This chapter shows how to calculate the external circuits for the analog inputs. The
derivation of the necessary formulas is followed by calculation examples.
Because of the different phases of a total conversion (sample- and charge-redistribution
time) the calculation examples are shared into different electrical models which fit best
to the values of the used external circuits.
The basis for the way of proceeding is the voltage waveform of analog input ANx which
can be observed during a conversion.
Note: A detailed solution of the calculation without a simplified electrical model leads to
a 2nd order differential equation and will not be discussed in the ApNote.
5.1
Electrical Model of the A/D Converter Input
Figure 9 is a strongly simplified block diagram of the A/D converter. The block diagram
includes only the relevant elements necessary for a calculation of the external circuits.
The A/D converter input capacitance CAIN contains the capacitors of the conversion Cnet and all parasitic capacitors which have to be considered for the calculation. The A/D
converter input capacitance CAIN is specified in the A/D converter characteristics in the
Data Sheet.
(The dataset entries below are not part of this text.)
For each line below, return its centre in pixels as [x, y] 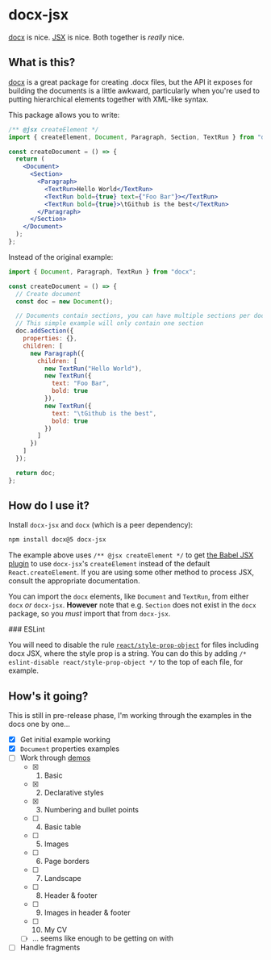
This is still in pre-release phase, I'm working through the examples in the [130, 716]
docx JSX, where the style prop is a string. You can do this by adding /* [128, 653]
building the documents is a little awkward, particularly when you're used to [134, 90]
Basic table [63, 827]
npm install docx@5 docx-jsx [57, 540]
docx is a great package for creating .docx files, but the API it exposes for [131, 81]
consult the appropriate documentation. [74, 581]
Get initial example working [65, 740]
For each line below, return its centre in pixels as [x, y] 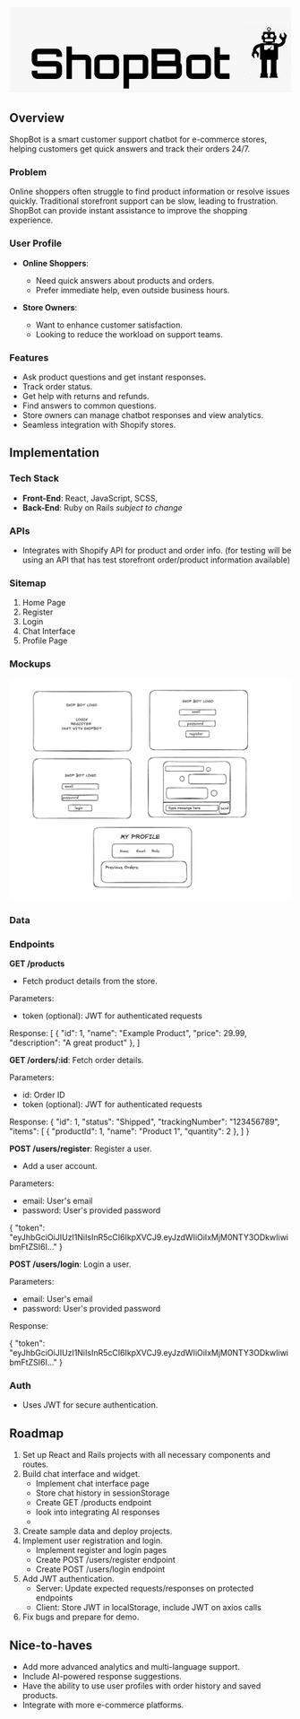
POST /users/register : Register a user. [81, 1149]
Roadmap [37, 1433]
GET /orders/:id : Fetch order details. [77, 1060]
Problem [28, 172]
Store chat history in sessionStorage [103, 1493]
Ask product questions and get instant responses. [114, 377]
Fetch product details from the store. [90, 982]
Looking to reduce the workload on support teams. [129, 334]
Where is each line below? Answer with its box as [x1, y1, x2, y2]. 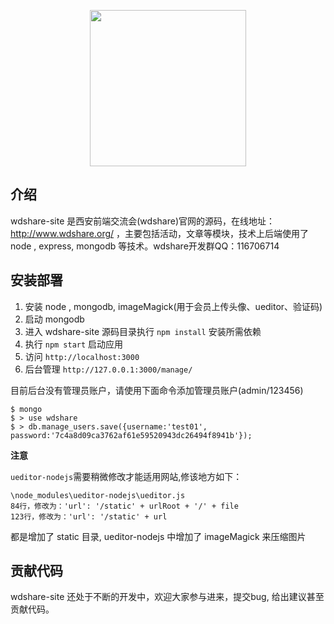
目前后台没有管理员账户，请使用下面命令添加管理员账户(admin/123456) [10, 384, 304, 396]
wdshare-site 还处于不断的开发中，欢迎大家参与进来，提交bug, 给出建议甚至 [10, 591, 325, 603]
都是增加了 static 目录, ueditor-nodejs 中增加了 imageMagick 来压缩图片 [10, 530, 307, 542]
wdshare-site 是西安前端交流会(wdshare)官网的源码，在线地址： [10, 215, 275, 227]
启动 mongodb [24, 313, 85, 325]
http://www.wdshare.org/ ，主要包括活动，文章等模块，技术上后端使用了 [10, 227, 310, 239]
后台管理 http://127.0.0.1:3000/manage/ [24, 363, 193, 375]
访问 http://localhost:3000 [24, 350, 140, 362]
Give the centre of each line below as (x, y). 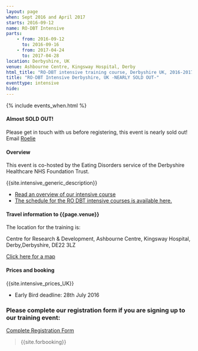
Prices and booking (30, 271)
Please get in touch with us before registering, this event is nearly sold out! (97, 132)
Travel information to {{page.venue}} (53, 214)
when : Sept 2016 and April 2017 (46, 17)
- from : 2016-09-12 (41, 39)
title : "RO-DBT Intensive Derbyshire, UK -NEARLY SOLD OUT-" (83, 78)
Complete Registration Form (40, 330)
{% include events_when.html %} (47, 105)
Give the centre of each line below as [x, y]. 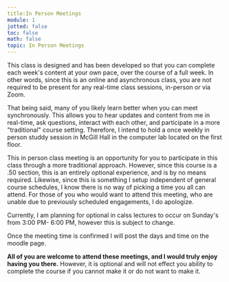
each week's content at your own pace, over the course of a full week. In [110, 72]
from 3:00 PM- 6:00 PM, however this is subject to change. [91, 222]
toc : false [23, 33]
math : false [24, 39]
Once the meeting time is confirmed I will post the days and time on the [108, 236]
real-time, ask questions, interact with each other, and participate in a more [113, 122]
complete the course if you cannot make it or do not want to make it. [104, 271]
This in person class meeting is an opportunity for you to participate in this [112, 158]

The value of the actual design steps is CAIN_max = 33 pF. Please refer to the
Data Sheet for the exact value of the used microcontroller.
RAIN is the internal series resistance of the A/D converter. The value is RAIN = 250 Ω.
This value is not explicitly in the Data Sheet, but implicitly in the formula for the
calculation of the internal resistance of the analog source RASRC. The sample switch
represents an analog switch closed only during sample time. The multiplexer connects
the selected analog input ANx with the internal conversion C-net.
The external capacitance CEXT can be a real external capacitor for noise reduction or
only the parasitic capacitance caused by the signal line between analog source and A/D
converter input.
The analog voltage source is represented by an ideal voltage source V0 and a series
resistance RASRC.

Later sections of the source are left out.